I'll see what the relevant Mozilla WebAPI hackers think, if they're  
not reading this thread. At this point I suspect it is "too late", in  
the sense that we'd be taking risks with plaform compatibility we  
don't accept in our release version/compatibility plan.


>> What does typeof say for such a callable object?
>
> I think it should probably say "object", though that's not  
> compatible with ES3 or current WebKit practice.

ES3 lets host objects choose "function" or "object" or any old string  
("Implementation-dependent").

ES5 says:

Object (native or host and does implement [[Call]])
   -> "function"

Object (host and does not implement [[Call]])
   -> Implementation-defined except may not be "undefined", "boolean",  
"number", or "string".


> This is not an issue for DOM methods. It's an issue for interfaces  
> such as HTMLCollection and HTMLFormElement that support indexing by  
> function call syntax, for legacy compatibility reasons. Constructors  
> like XMLHttpRequest, Option and Image also do not inherit from  
> Function.prototype even though they are callable.

Right, thanks for clarifying that. DOM collection types, even if  
callable (VBScript was to blame) are not function objects, and DOM  
constructors, unlike chapter 15 built-in ES constructors, are not  
generally function objects.


>> This seems winning since developers want not only sane typeof,  
>> but .apply/call/bind.
>
> It's definitely winning, and it may be possible to apply it to  
> global constructors that are also callable as a future improvement,  
> but it's probably not possible to make HTMLCollection or  
> HTMLFormElement inherit from the Function prototype, and I think it  
> would not be desirable either.

Why not for HTMLFormElement? Agree for HTMLCollection.

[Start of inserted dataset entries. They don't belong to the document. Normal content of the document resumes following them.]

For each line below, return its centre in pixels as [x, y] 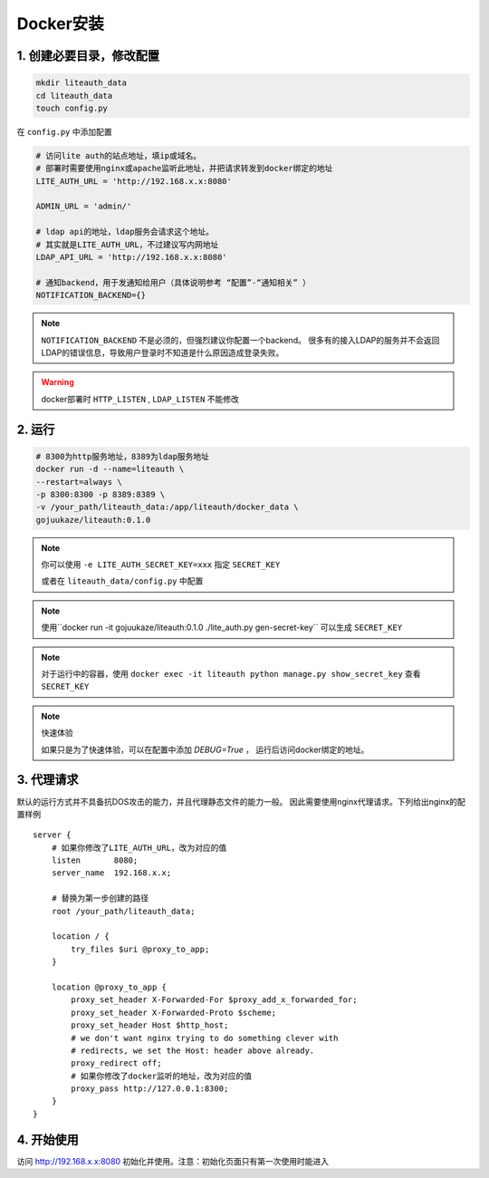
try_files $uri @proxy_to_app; [140, 949]
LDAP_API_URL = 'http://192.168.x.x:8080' [131, 257]
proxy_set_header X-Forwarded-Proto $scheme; [173, 1012]
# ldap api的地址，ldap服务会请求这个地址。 [125, 232]
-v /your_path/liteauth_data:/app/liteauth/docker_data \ [167, 507]
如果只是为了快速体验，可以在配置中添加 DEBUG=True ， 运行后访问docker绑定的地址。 [205, 749]
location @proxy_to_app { [109, 987]
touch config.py [72, 108]
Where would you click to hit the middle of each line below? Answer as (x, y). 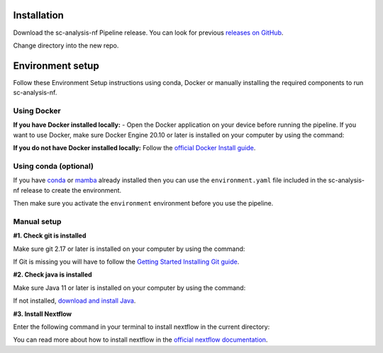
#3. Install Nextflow (43, 314)
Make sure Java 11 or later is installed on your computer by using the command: (129, 288)
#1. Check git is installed (50, 236)
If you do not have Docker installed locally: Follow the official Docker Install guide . (134, 148)
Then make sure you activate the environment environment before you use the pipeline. (143, 203)
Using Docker (37, 111)
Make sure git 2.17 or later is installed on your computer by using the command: (129, 249)
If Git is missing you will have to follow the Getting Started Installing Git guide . (126, 262)
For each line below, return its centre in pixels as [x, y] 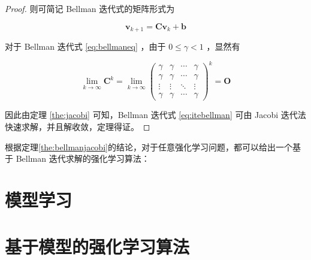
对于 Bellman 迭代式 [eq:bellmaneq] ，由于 [85, 46]
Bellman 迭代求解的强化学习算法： [83, 158]
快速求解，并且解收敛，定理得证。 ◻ [78, 126]
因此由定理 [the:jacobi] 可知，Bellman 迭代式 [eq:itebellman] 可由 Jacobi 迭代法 [155, 115]
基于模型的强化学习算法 [97, 247]
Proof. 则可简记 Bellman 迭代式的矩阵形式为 [90, 8]
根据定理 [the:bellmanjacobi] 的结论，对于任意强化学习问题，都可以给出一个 [149, 146]
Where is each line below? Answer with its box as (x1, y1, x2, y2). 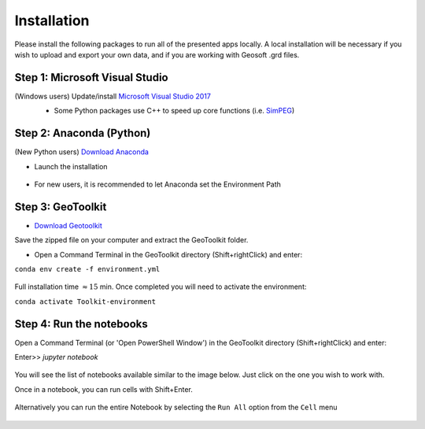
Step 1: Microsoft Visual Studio (14, 71, 168, 84)
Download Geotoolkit (34, 220, 102, 230)
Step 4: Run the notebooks (14, 317, 149, 331)
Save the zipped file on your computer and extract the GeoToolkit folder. (14, 235, 249, 245)
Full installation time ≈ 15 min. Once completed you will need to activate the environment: (14, 282, 307, 291)
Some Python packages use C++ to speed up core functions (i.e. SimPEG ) (54, 106, 295, 116)
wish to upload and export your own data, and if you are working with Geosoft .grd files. (14, 50, 300, 59)
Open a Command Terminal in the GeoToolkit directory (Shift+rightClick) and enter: (34, 250, 303, 259)
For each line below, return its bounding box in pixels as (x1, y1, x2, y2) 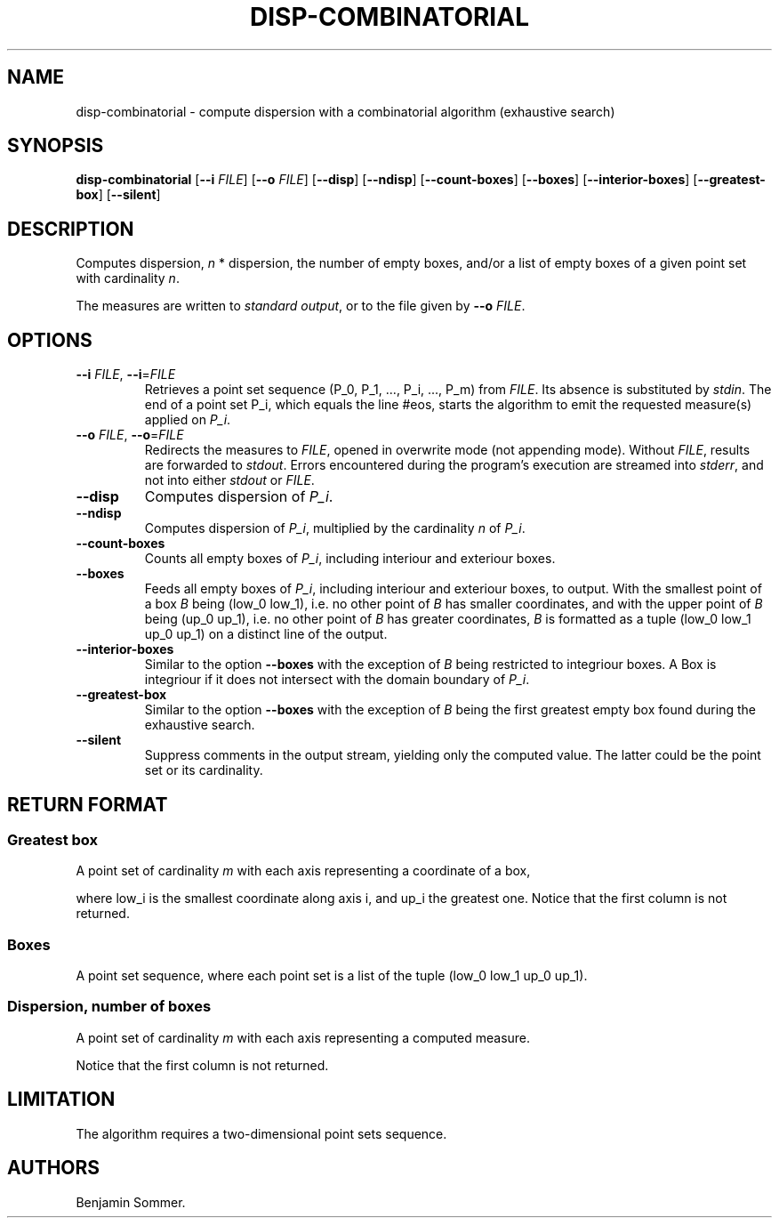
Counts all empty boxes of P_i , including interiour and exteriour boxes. (144, 551, 556, 567)
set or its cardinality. (144, 762, 263, 778)
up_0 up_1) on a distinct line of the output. (144, 626, 388, 642)
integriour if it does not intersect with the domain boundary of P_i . (144, 672, 530, 688)
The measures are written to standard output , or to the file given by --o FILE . (76, 298, 526, 314)
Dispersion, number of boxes (7, 997, 212, 1016)
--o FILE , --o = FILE (76, 427, 184, 443)
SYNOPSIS (7, 134, 104, 157)
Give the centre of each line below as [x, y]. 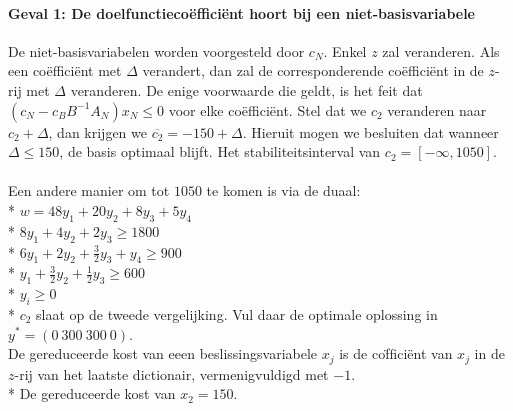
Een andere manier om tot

> Perhaps it's sufficient to provide an API for altering the [[Call]]  
> and [[Construct]] behavior of an existing object without a first- 
> class syntax, following in the spirit of defineOwnProperty().  
> Something like foo.defineOperation("construct",  
> funcToCallWhenConstructing). This would address all of points 2 to  
> 5, for ECMAScript implementations that wish to precisely replicate  
> DOM behavior. This approach could also be used for index getters/ 
> setters/has-testers, general catchall getters/setters/has-testers,  
> removing either one of call or construct while retaining the other,  
> making call and construct do different things, and perhaps other  
> useses. And using a method instead of first-class syntax would let  
> scripts feature-test for this capability.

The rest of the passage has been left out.